----- Input data
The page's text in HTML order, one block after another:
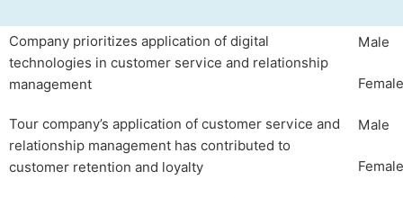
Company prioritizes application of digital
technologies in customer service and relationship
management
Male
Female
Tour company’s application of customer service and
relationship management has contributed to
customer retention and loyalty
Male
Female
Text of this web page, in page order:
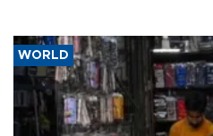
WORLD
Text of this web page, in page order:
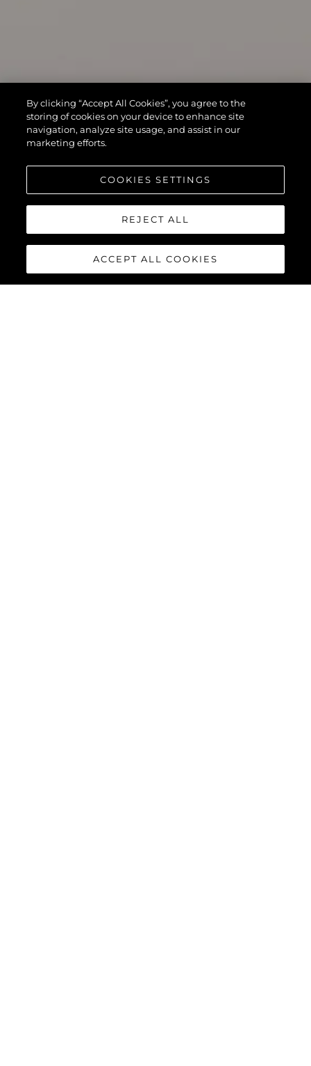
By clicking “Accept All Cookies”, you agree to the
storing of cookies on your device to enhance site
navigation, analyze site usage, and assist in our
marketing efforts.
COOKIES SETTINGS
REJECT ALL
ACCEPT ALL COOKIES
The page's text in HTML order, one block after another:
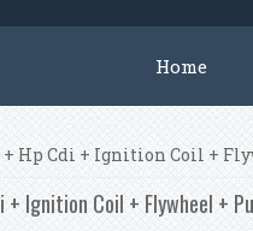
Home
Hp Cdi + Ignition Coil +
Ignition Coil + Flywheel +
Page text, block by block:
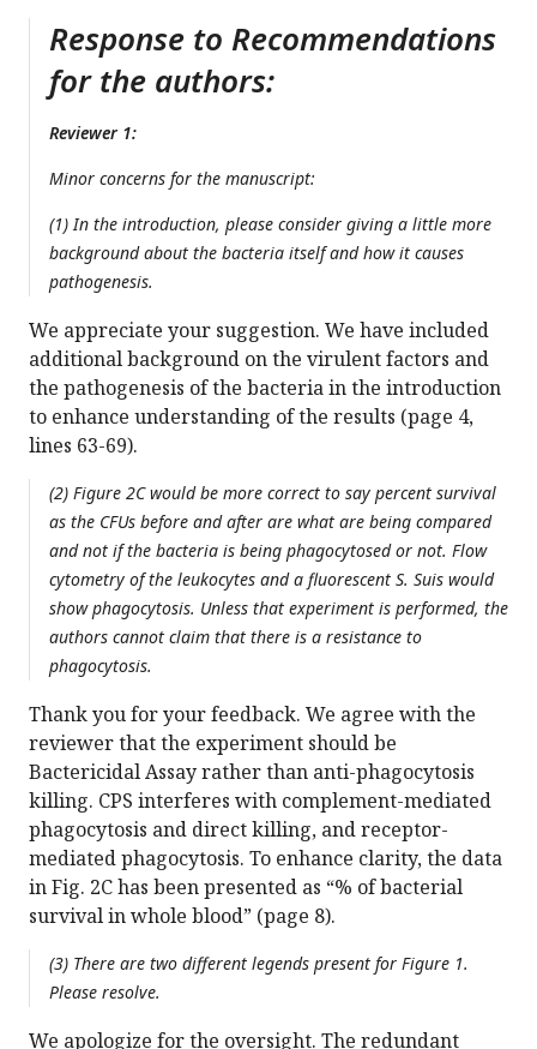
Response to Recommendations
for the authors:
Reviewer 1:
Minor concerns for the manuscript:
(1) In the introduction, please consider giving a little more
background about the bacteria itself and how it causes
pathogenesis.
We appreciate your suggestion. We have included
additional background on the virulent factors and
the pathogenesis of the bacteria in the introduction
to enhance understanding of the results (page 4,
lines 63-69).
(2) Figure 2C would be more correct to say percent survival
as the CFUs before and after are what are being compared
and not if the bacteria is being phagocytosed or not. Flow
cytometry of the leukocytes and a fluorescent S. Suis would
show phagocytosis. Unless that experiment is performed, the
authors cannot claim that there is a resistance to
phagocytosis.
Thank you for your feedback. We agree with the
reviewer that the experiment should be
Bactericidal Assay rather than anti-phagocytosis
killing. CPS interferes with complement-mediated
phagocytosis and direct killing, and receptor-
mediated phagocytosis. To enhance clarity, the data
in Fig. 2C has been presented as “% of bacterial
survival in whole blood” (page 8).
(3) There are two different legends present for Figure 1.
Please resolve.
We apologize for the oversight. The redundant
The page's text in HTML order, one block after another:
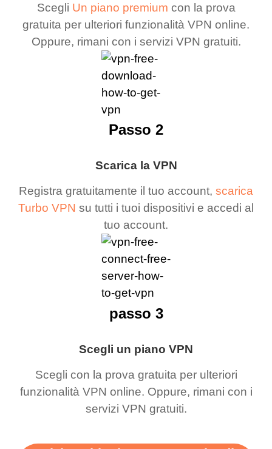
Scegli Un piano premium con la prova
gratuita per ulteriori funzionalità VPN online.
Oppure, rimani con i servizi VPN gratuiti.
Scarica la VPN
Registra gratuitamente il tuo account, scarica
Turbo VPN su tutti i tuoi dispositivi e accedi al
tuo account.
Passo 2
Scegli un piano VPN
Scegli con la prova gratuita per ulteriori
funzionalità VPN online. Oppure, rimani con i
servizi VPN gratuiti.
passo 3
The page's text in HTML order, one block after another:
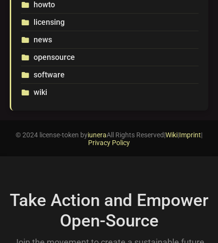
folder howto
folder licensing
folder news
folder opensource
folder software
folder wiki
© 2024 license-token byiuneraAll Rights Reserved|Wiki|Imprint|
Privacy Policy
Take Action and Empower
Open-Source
----------
**What is expected**
Take the stretch of lines above from the one containing "as the CFUs" through the one containing "mediated phagocytosis. To" and repeat it exactly, adding no other line.

**Worked solution**
as the CFUs before and after are what are being compared
and not if the bacteria is being phagocytosed or not. Flow
cytometry of the leukocytes and a fluorescent S. Suis would
show phagocytosis. Unless that experiment is performed, the
authors cannot claim that there is a resistance to
phagocytosis.
Thank you for your feedback. We agree with the
reviewer that the experiment should be
Bactericidal Assay rather than anti-phagocytosis
killing. CPS interferes with complement-mediated
phagocytosis and direct killing, and receptor-
mediated phagocytosis. To enhance clarity, the data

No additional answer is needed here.